Body seeks signatory input for Stewardship 2.0 project

There were 168,000 investor-corporate engagement meetings last year, according to the Principles for Responsible Investment – but the initiative says active ownership/stewardship as it is currently practised isn’t working as there is little investor willingness to act more “assertively”.

Pointing at “investor myopia” for limiting the potential of stewardship, it has put together a paper setting out the case for an “aspirational higher standard for evolved active ownership”.

“Many institutional investors have been reluctant to use the influence they have.”

This would be where investors work to deliver real-world outcomes on critical systemic issues using “strengthened collaboration”.

There are echoes of the “forceful stewardship” term coined by Raj Thamotheram and Howard Covington a few years ago that has been picked up by UK pensions body the PLSA and, more recently, by Jeffrey Sachs’ Columbia Center on Sustainable Investment (CCSI).

“We will shortly invite signatory input on this vision and ideas on how we can collectively take active ownership to the next level,” writes Paul Chandler, Director of Stewardship at the PRI.

The PRI notes the progress of initiatives like Climate Action 100+, but says there are the “exception, not the rule”.

“As we face growing systemic risks that cannot be diversified away – from trade wars to climate catastrophe – the willingness to act more assertively to safeguard long-term outcomes for beneficiaries is not keeping pace with the actions needed or being undertaken at the scale required.”

Paul Chandler, PRI

Chandler says: “We strongly believe that stewardship is the most powerful tool investors have at their disposal to align our economy and society with the interests of beneficiaries and wider stakeholders. The problem is, we’re not using it to its fullest potential.”

He lists the ways investors can deploy stewardship: propose and vote on shareholder resolutions; sign off on executive pay; appoint board members; engage with governments/regulators.

“The problem is, on aggregate, investors’ collective influence – their stewardship – is at serious risk of failing to deliver both the long-term returns and the society and environment that is demonstrably in their ‘best interests’.

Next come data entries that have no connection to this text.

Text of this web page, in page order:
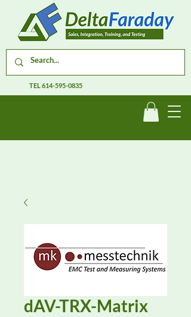
TEL614-595-0835
dAV-TRX-Matrix
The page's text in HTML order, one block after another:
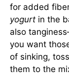
for added
yogurt in the
also
you want
of sinking,
them to the
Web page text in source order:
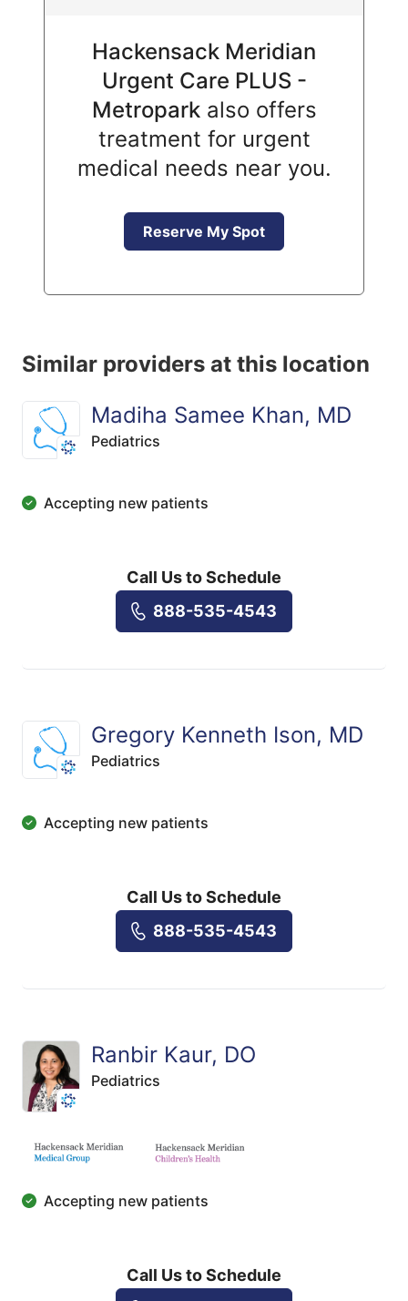
Hackensack Meridian
Urgent Care PLUS -
Metroparkalso offers
treatment for urgent
medical needs near you.
Reserve My Spot
Similar providers at this location
Madiha Samee Khan, MD
Pediatrics
Accepting new patients
Call Us to Schedule
888-535-4543
Gregory Kenneth Ison, MD
Pediatrics
Accepting new patients
Call Us to Schedule
888-535-4543
Ranbir Kaur, DO
Pediatrics
Accepting new patients
Call Us to Schedule
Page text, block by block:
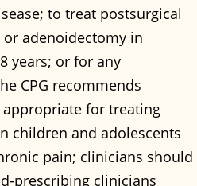
to treat postsurgical
adenoidectomy in
years; or for any
CPG recommends
for treating
children and adolescents
pain; clinicians should
prescribing clinicians
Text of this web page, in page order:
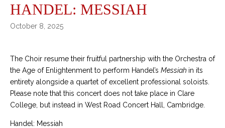
HANDEL: MESSIAH
October 8, 2025
The Choir resume their fruitful partnership with the Orchestra of
the Age of Enlightenment to perform Handel’s Messiah in its
entirety alongside a quartet of excellent professional soloists.
Please note that this concert does not take place in Clare
College, but instead in West Road Concert Hall, Cambridge.
Handel: Messiah
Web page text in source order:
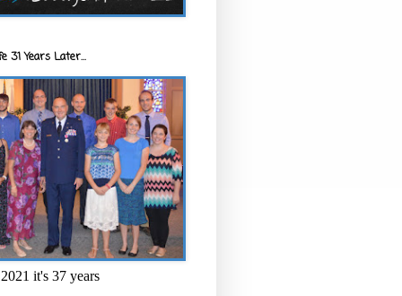
31 Years Later...
it's 37 years
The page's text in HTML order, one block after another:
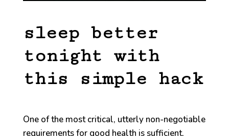
sleep better
tonight with
this simple hack
One of the most critical, utterly non-negotiable
requirements for good health is sufficient,
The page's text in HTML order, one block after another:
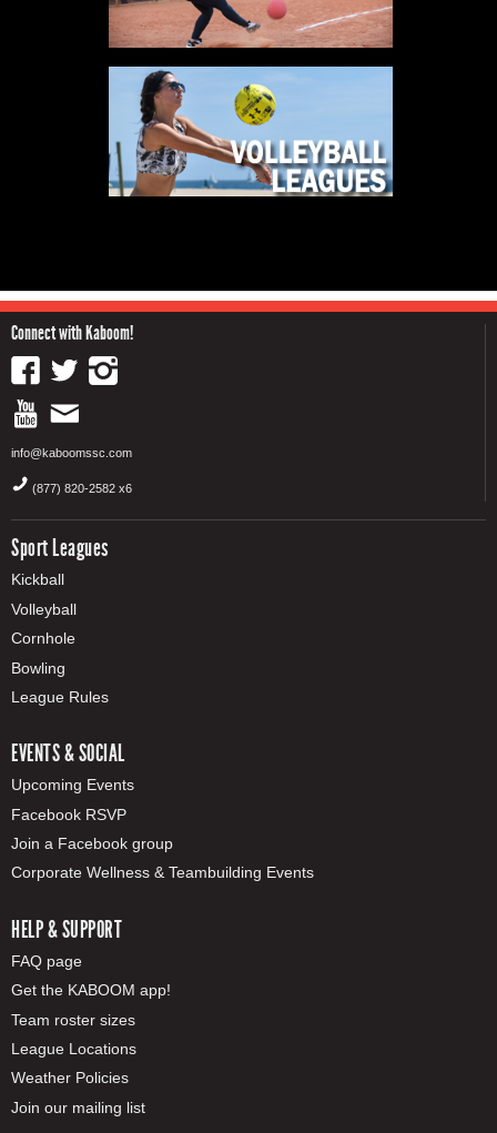
Connect with Kaboom!
info@kaboomssc.com
(877) 820-2582 x6
Sport Leagues
Kickball
Volleyball
Cornhole
Bowling
League Rules
EVENTS & SOCIAL
Upcoming Events
Facebook RSVP
Join a Facebook group
Corporate Wellness & Teambuilding Events
HELP & SUPPORT
FAQ page
Get the KABOOM app!
Team roster sizes
League Locations
Weather Policies
Join our mailing list
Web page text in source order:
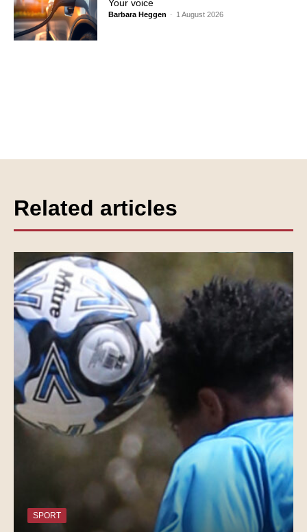
Your voice
Barbara Heggen - 1 August 2026
Related articles
SPORT
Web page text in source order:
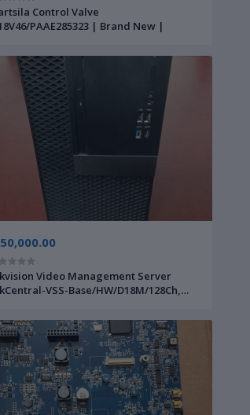
Control Valve
PAAE285323 | Brand New |
Video Management Server
VSS-Base/HW/D18M/128Ch,
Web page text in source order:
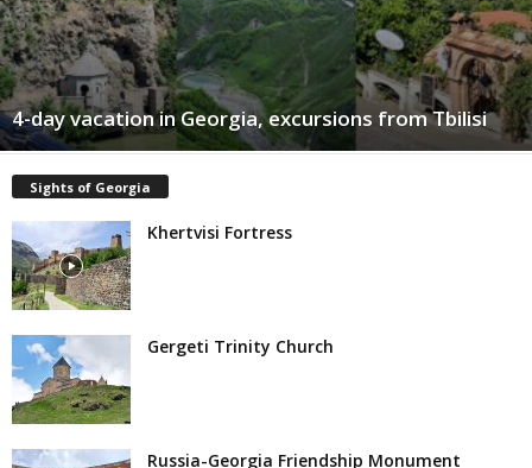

“The ills of society continue because many institutional investors have been reluctant to use the influence they have. Where they have used this influence, they’ve taken tentative steps, focusing on the short-term and on individual holdings in their portfolio rather than the bigger picture.

“Exacerbating this problem is that many investors have not properly resourced policy advocacy functions that could move the needle on some of these issues.”

The PRI, which has been upping its policy work of late, will invite input from its 2,735 signatories (latest signatory: Stichting Pensioenfonds Robeco). The report makes one reference to the stewardship codes that have sprung up in the past decade.

Over the next year it will add further guidance on practical implementation – particularly where it comes to investors’ proxy voting and real-economy policy advocacy.

The PRI will also work to align its reporting and assessment framework to “encourage and reward” stewardship leadership.